There was a roll of thunder, and rain started darting down on us. We went inside the cave with Brer Rabbit and watched lightning cut across the sky and slam into what looked like a sycamore tree.
“Lightning,” Jim said, to no one in particular. “It don’t leave no shadow. You got a torch, it leaves a shadow. The sun makes a shadow on the ground of things it shines on. But lightning, it don’t leave no shadow.”
“No,” Brer Rabbit said, looking up and out of the cave. “It don’t, and it never has. And here, on this island, when it starts to rain and the lightning flashes and hits the ground like that, it’s a warning. It means time is closing out. But what makes it bad is there’s something new now. Something really awful.”
“The weasels, you mean,” Jim said.
“No,” Brer Rabbit said. “Something much worse.”
“Well,” Jim said, “them weasels is bad enough. We seen them eating a man’s head.”
“Riverboat captain probably,” Brer Rabbit said. “Big ole steamboat got too close and got sucked in. And then there was the lady in the big, silver mosquito.”
“Beg your pardon,” I said.
“Well, it reminded me of a mosquito. I ain’t got no other way to explain it, so I won’t. But that head, it was probably all that remains of that captain. It could have been some of the others, but I reckon it was him. He had a fat head.”
“How do you know all this?” I said.
Brer Rabbit looked at me, pulled his paw from
behind his back, where he had been keeping it, and we saw he didn’t have a hand on the end of it. Course, he didn’t have a hand on the one showing neither. He had a kind of paw with fingers, which is the best I can describe it, but that other arm ended in a nubbin.

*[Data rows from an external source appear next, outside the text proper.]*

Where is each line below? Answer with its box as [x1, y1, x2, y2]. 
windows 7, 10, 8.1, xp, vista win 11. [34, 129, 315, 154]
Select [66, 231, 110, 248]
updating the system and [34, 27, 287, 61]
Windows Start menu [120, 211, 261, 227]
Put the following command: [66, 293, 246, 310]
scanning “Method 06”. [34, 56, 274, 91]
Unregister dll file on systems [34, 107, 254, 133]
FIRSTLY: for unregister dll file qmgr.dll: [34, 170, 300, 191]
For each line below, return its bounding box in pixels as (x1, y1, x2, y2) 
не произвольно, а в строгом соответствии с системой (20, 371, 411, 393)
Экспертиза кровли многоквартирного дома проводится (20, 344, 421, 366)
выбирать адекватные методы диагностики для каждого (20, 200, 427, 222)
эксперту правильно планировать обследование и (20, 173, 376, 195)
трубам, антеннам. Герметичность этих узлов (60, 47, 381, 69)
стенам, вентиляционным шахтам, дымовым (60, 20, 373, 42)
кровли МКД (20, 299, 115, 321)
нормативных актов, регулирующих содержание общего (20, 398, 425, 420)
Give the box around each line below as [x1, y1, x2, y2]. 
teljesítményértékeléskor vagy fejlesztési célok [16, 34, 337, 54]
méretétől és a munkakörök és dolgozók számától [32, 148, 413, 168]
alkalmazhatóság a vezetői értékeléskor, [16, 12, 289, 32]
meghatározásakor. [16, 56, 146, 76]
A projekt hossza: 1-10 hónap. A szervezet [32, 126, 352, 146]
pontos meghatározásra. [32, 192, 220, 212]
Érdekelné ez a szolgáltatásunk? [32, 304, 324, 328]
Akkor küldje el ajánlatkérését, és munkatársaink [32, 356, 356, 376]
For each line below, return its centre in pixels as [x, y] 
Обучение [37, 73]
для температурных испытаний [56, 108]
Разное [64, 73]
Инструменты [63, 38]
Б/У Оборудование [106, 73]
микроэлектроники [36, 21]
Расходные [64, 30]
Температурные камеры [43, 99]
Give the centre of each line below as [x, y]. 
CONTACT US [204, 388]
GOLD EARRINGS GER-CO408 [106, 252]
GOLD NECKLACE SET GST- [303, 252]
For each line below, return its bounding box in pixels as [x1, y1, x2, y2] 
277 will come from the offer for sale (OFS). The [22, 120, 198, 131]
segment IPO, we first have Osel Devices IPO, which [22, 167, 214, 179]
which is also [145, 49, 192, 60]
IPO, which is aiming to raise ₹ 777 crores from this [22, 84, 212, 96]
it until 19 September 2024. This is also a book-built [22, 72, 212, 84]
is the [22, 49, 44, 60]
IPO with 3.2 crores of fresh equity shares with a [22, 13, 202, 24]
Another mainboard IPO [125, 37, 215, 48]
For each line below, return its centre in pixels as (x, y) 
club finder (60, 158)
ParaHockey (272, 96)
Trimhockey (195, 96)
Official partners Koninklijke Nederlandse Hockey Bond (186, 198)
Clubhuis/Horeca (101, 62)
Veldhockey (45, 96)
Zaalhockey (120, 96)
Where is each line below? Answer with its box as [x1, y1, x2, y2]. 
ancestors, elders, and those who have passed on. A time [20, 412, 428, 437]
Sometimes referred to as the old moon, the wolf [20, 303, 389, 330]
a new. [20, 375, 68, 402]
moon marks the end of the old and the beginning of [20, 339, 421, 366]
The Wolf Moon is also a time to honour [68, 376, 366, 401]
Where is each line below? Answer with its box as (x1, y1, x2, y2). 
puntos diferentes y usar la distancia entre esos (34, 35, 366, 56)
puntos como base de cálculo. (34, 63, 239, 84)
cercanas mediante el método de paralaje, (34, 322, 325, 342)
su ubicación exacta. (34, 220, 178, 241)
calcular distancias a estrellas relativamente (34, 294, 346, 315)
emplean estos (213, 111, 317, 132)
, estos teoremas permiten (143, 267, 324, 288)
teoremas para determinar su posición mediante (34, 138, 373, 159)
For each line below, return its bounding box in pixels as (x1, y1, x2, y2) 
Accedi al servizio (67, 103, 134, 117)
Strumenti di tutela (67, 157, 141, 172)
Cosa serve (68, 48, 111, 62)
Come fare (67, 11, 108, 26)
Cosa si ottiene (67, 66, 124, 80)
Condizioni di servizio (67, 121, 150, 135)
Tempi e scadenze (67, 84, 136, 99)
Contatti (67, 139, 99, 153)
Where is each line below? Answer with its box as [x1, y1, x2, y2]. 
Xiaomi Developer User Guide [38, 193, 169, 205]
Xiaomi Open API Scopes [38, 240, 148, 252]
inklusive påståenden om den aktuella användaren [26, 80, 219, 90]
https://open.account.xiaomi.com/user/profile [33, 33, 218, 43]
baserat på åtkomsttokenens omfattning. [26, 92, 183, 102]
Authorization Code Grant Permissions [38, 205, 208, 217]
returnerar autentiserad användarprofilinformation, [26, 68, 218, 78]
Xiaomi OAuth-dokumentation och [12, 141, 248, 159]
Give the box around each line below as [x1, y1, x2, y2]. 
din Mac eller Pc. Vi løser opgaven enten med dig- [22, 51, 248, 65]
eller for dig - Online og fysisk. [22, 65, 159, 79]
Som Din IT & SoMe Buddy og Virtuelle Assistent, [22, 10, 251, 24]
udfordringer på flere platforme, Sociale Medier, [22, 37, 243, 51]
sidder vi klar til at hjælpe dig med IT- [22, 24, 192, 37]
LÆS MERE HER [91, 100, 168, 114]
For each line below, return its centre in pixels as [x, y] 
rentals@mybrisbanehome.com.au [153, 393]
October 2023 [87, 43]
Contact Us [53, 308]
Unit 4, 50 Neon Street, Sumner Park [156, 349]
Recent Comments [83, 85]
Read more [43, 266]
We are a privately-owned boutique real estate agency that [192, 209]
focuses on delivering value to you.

The rabbit dropped his head then, let his arm fall to his side, like everything inside of him had turned to water and run out on the ground. “I know what happened ’cause I was there, and was gonna be one of the sacrifices. Would have been part of the whole thing had I not gnawed my paw off. It was the only way out. While I was doing it, it hurt like hell, but I kept thinking, rabbit meat, it ain’t so bad. Ain’t that a thing to think? It still hurts. I been running all night. But it ain’t no use. I am a shadow of my former self. Was a time when I was clever and smart, but these days I ain’t neither one. They gonna catch up with me now. I been outsmarting them for years, but everything done got its time, and I reckon mine has finally come. Brer Fox, he’s working up to the Big One, and tonight could be the night it all comes down in a bad way. If ole Cut Through You gets enough souls.
“I’m so confused I feel turned around and pulled inside out,” I said.
“I’m a might confused myself,” Jim said.
The rain was really hammering now. The lightning was tearing at the sky and poking down hot yellow forks, hitting trees, catching them on fire. It got so there were so many burning, that the inside of our cave was lit up for a time like it was daylight.
“This here rain,” Brer Rabbit said. “They don’t like it. Ain’t nobody likes it, ’cause that lightning can come down on your ass sure as it can on a tree. The Warning Rain we call it. Means that there ain’t much time before the next rain comes. The Soft Rain, and when it does, it’s that time. Time to go.”